The interface of a function is a summary of how it is used: what are the parameters? What does the function do? And what is the return value? An interface is “clean” if it is “as simple as possible, but not simpler. (Einstein)”
In this example, r belongs in the interface because it specifies the circle to be drawn. n is less appropriate because it pertains to the details of how the circle should be rendered.
Rather than clutter up the interface, it is better to choose the value of n adaptively, depending on circumference:
def circle(t, r):
circumference = 2 * math.pi * r
n = int(circumference / 4)
length = circumference / n
polygon(t, length, n)
Now the number of segments is (approximately) circumference/4, so the length of each segment is (approximately) 4, which is small enough that the circles look good, but big enough to be efficient, and appropriate for any size circle.
When we wrote circle, we were able to re-use polygon because a many-sided polygon is a good approximation of a circle. But arc is not as cooperative; we can't use polygon or circle to draw an arc.
An alternative is to start with a copy of polygon and transform it into arc. The result might look like this:
def arc(t, r, angle):
arclength = 2 * math.pi * r * angle / 360
n = int(arclength / 4)
length = arclength / n
step_angle = angle / n
for i in range(n):
fd(t, length)
lt(t, step_angle)
The second half of this function looks like polygon, but we can't re-use polygon without changing the interface. We could generalize polygon to take an angle as a third argument, but then polygon would no longer be an appropriate name! Instead, let's call the more general function polyline:
def polyline(t, length, n, angle):
for i in range(n):
fd(t, length)
lt(t, angle)
Now we can rewrite polygon and arc to use polyline:
def polygon(t, length, n):
angle = 360.0 / n
polyline(t, length, n, angle)
def arc(t, r, angle):
arclength = 2 * math.pi * r * angle / 360
n = int(arclength / 4)
length = arclength / n
polyline(t, length, n, angle/n)
Finally, we can rewrite circle to use arc:
def circle(t, r):
arc(t, r, 360.0)
This process—rearranging a program to improve function interfaces and facilitate code re-use—is called refactoring. In this case, we noticed that there was similar code in arc and polygon, so we “factored it out” into polyline.
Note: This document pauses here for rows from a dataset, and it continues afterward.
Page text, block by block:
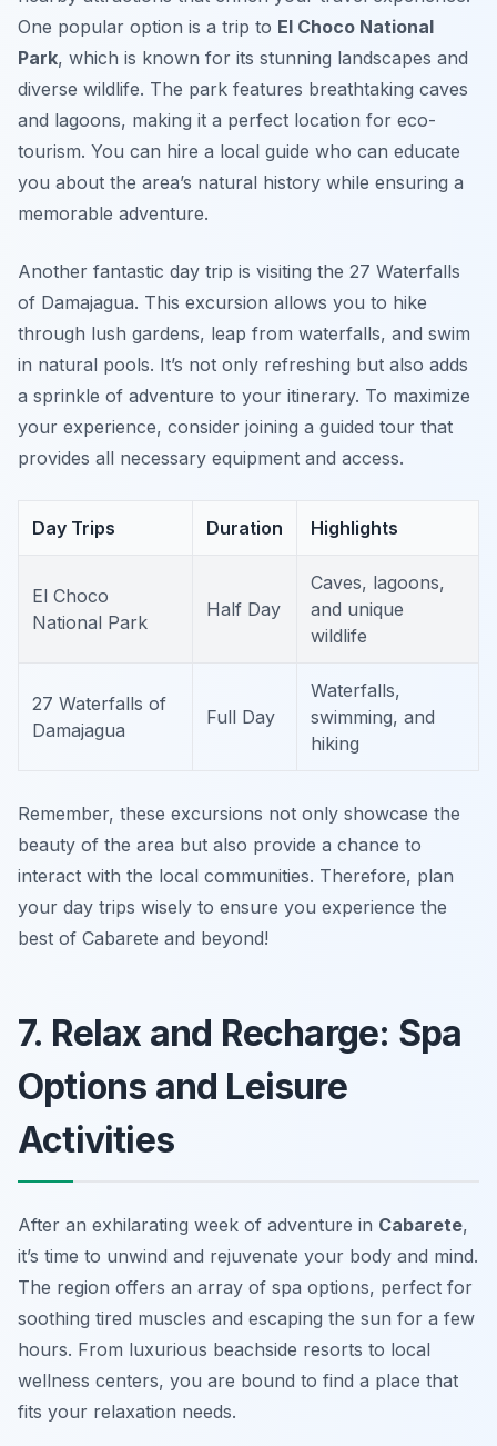
One popular option is a trip to El Choco National
Park, which is known for its stunning landscapes and
diverse wildlife. The park features breathtaking caves
and lagoons, making it a perfect location for eco-
tourism. You can hire a local guide who can educate
you about the area’s natural history while ensuring a
memorable adventure.
Another fantastic day trip is visiting the 27 Waterfalls
of Damajagua. This excursion allows you to hike
through lush gardens, leap from waterfalls, and swim
in natural pools. It’s not only refreshing but also adds
a sprinkle of adventure to your itinerary. To maximize
your experience, consider joining a guided tour that
provides all necessary equipment and access.
Day Trips Duration Highlights
El Choco
National Park
Half Day
Caves, lagoons,
and unique
wildlife
27 Waterfalls of
Damajagua
Full Day
Waterfalls,
swimming, and
hiking
Remember, these excursions not only showcase the
beauty of the area but also provide a chance to
interact with the local communities. Therefore, plan
your day trips wisely to ensure you experience the
best of Cabarete and beyond!
7. Relax and Recharge: Spa
Options and Leisure
Activities
After an exhilarating week of adventure in Cabarete,
it’s time to unwind and rejuvenate your body and mind.
The region offers an array of spa options, perfect for
soothing tired muscles and escaping the sun for a few
hours. From luxurious beachside resorts to local
wellness centers, you are bound to find a place that
fits your relaxation needs.

If we had planned ahead, we might have written polyline first and avoided refactoring, but often you don't know enough at the beginning of a project to design all the interfaces. Once you start coding, you understand the problem better. Sometimes refactoring is a sign that you have learned something.
A development plan is a process for writing programs. The process we used in in this case study is what I call “EGR” for “encapsulation, generalization and refactoring.” The steps of EGR are:
EGR has some drawbacks—we will see alternatives later—but it can be useful if you don't know ahead of time how to divide the program into functions. This approach lets you design as you go along.
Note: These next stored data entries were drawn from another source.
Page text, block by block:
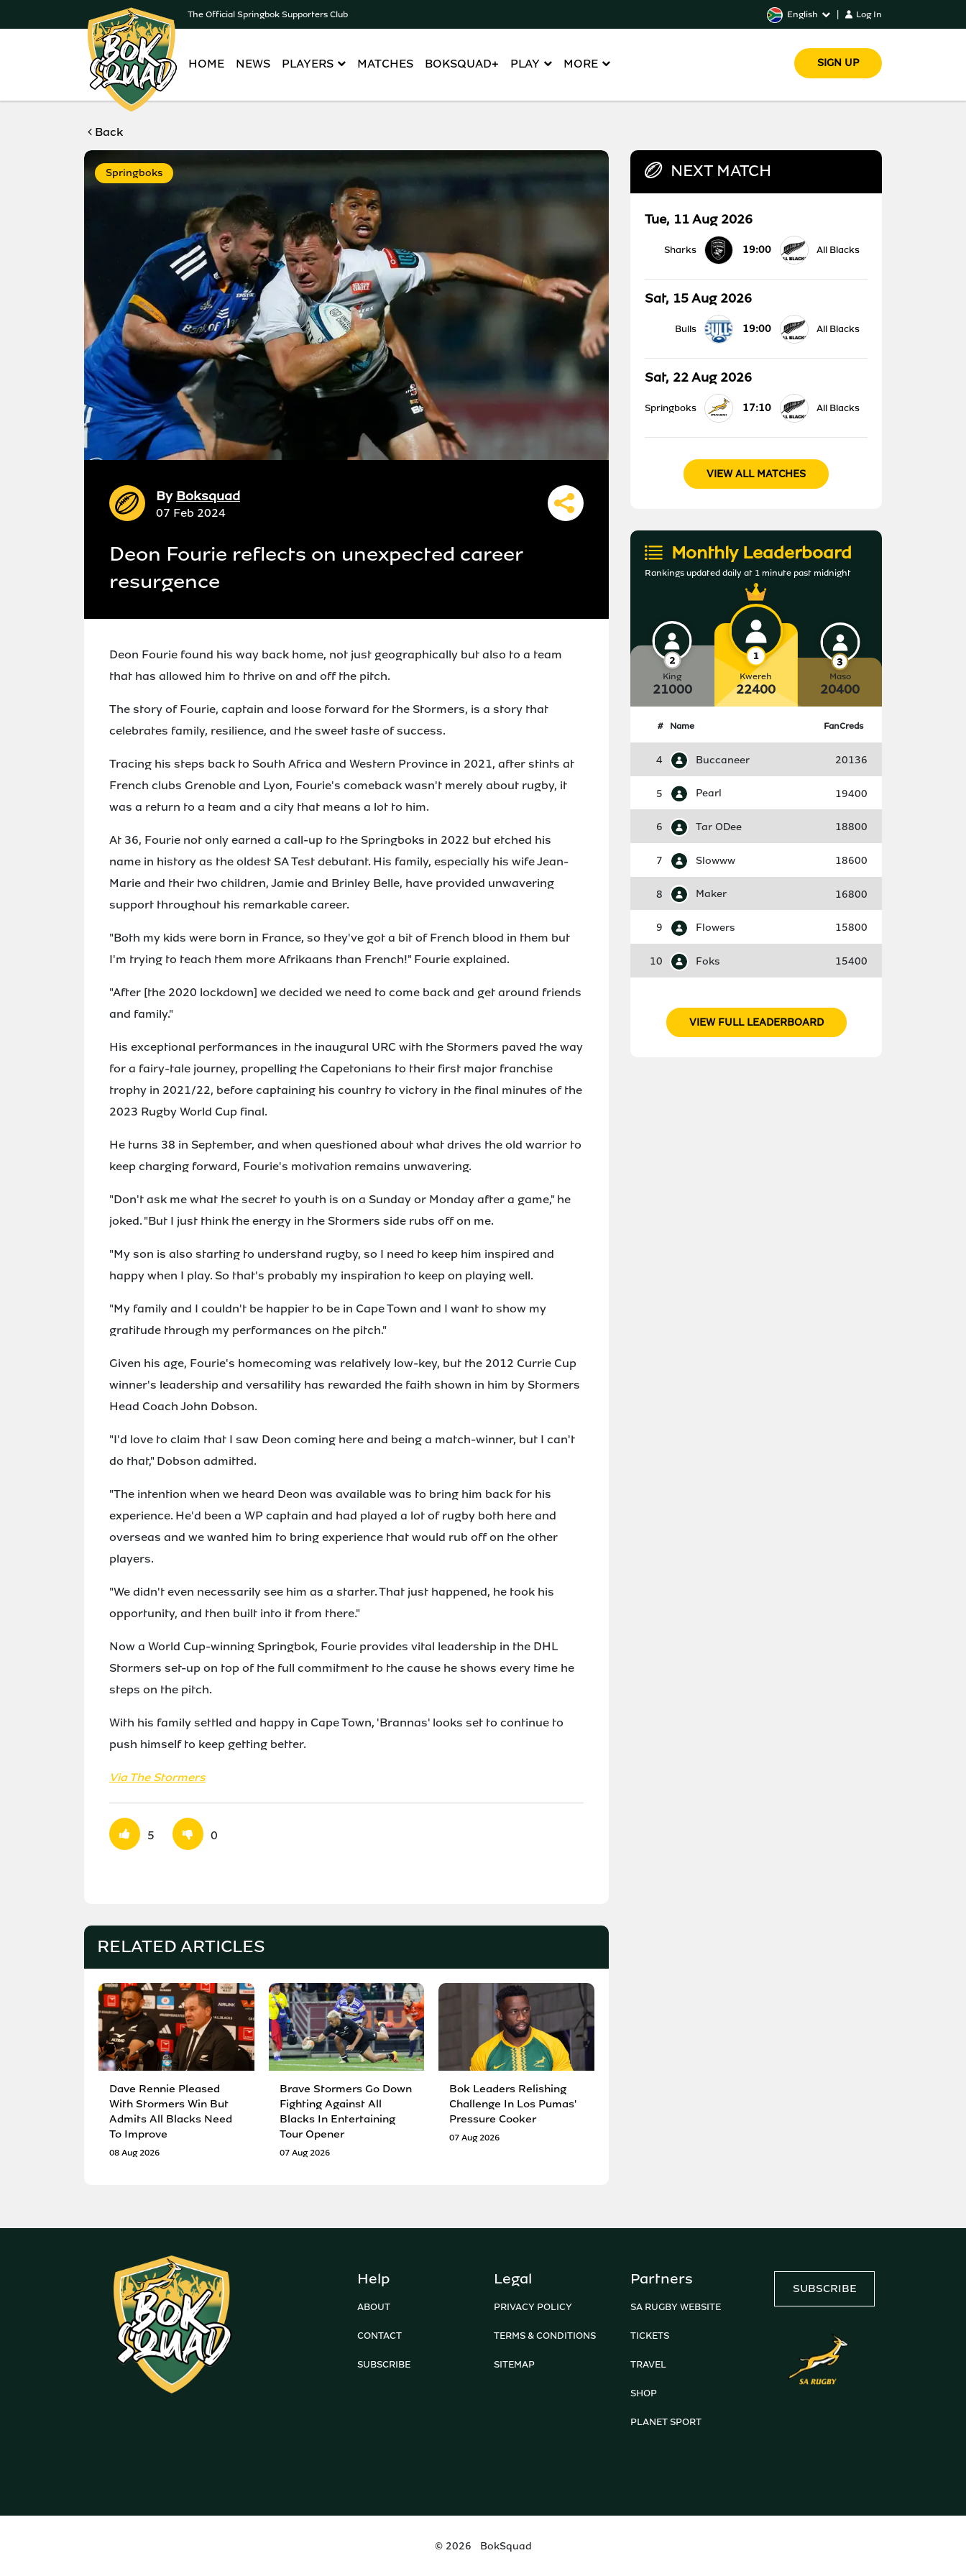
The Official Springbok Supporters Club English Log In
HOME NEWS PLAYERS MATCHES BOKSQUAD+ PLAY MORE SIGN UP
Back
Springboks
By Boksquad
07 Feb 2024
Deon Fourie reflects on unexpected career
resurgence
Deon Fourie found his way back home, not just geographically but also to a team
that has allowed him to thrive on and off the pitch.
The story of Fourie, captain and loose forward for the Stormers, is a story that
celebrates family, resilience, and the sweet taste of success.
Tracing his steps back to South Africa and Western Province in 2021, after stints at
French clubs Grenoble and Lyon, Fourie's comeback wasn't merely about rugby, it
was a return to a team and a city that means a lot to him.
At 36, Fourie not only earned a call-up to the Springboks in 2022 but etched his
name in history as the oldest SA Test debutant. His family, especially his wife Jean-
Marie and their two children, Jamie and Brinley Belle, have provided unwavering
support throughout his remarkable career.
"Both my kids were born in France, so they've got a bit of French blood in them but
I'm trying to teach them more Afrikaans than French!" Fourie explained.
"After [the 2020 lockdown] we decided we need to come back and get around friends
and family."
His exceptional performances in the inaugural URC with the Stormers paved the way
for a fairy-tale journey, propelling the Capetonians to their first major franchise
trophy in 2021/22, before captaining his country to victory in the final minutes of the
2023 Rugby World Cup final.
He turns 38 in September, and when questioned about what drives the old warrior to
keep charging forward, Fourie's motivation remains unwavering.
"Don't ask me what the secret to youth is on a Sunday or Monday after a game," he
joked. "But I just think the energy in the Stormers side rubs off on me.
"My son is also starting to understand rugby, so I need to keep him inspired and
happy when I play. So that's probably my inspiration to keep on playing well.
"My family and I couldn't be happier to be in Cape Town and I want to show my
gratitude through my performances on the pitch."
Given his age, Fourie's homecoming was relatively low-key, but the 2012 Currie Cup
winner's leadership and versatility has rewarded the faith shown in him by Stormers
Head Coach John Dobson.
"I'd love to claim that I saw Deon coming here and being a match-winner, but I can't
do that," Dobson admitted.
"The intention when we heard Deon was available was to bring him back for his
experience. He'd been a WP captain and had played a lot of rugby both here and
overseas and we wanted him to bring experience that would rub off on the other
players.
"We didn't even necessarily see him as a starter. That just happened, he took his
opportunity, and then built into it from there."
Now a World Cup-winning Springbok, Fourie provides vital leadership in the DHL
Stormers set-up on top of the full commitment to the cause he shows every time he
steps on the pitch.
With his family settled and happy in Cape Town, 'Brannas' looks set to continue to
push himself to keep getting better.
Via The Stormers
5 0
RELATED ARTICLES
Dave Rennie Pleased
With Stormers Win But
Admits All Blacks Need
To Improve
08 Aug 2026
Brave Stormers Go Down
Fighting Against All
Blacks In Entertaining
Tour Opener
07 Aug 2026
Bok Leaders Relishing
Challenge In Los Pumas'
Pressure Cooker
07 Aug 2026
NEXT MATCH
Tue, 11 Aug 2026
Sharks 19:00 All Blacks
Sat, 15 Aug 2026
Bulls 19:00 All Blacks
Sat, 22 Aug 2026
Springboks 17:10 All Blacks
VIEW ALL MATCHES
Monthly Leaderboard
Rankings updated daily at 1 minute past midnight
King
21000
Kwereh
22400
Maso
20400
# Name FanCreds
4 Buccaneer 20136
5 Pearl 19400
6 Tar ODee 18800
7 Slowww 18600
8 Maker 16800
9 Flowers 15800
10 Foks 15400
VIEW FULL LEADERBOARD
Help
ABOUT
CONTACT
SUBSCRIBE
Legal
PRIVACY POLICY
TERMS & CONDITIONS
SITEMAP
Partners
SA RUGBY WEBSITE
TICKETS
TRAVEL
SHOP
PLANET SPORT
SUBSCRIBE
© 2026 BokSquad

A docstring is a string at the beginning of a function that explains the interface (“doc” is short for “documentation”). Here is an example:
def polyline(t, length, n, angle):
"""Draw n line segments with the given length and
angle (in degrees) between them. t is a turtle.
"""
for i in range(n):
fd(t, length)
lt(t, angle)
This docstring is a triple-quoted string, also known as a multi-line string because the triple quotes allow the string to span more than one line.
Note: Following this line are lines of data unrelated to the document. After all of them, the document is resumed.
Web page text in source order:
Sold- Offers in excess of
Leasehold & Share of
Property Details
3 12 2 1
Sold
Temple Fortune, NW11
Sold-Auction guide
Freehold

It is terse, but it contains the essential information someone would need to use this function. It explains concisely what the function does (without getting into the details of how it does it). It explains what effect each parameter has on the behavior of the function and what type each parameter should be (if it is not obvious).
Writing this kind of documentation is an important part of interface design. A well-designed interface should be simple to explain; if you are having a hard time explaining one of your functions, that might mean that the interface could be improved.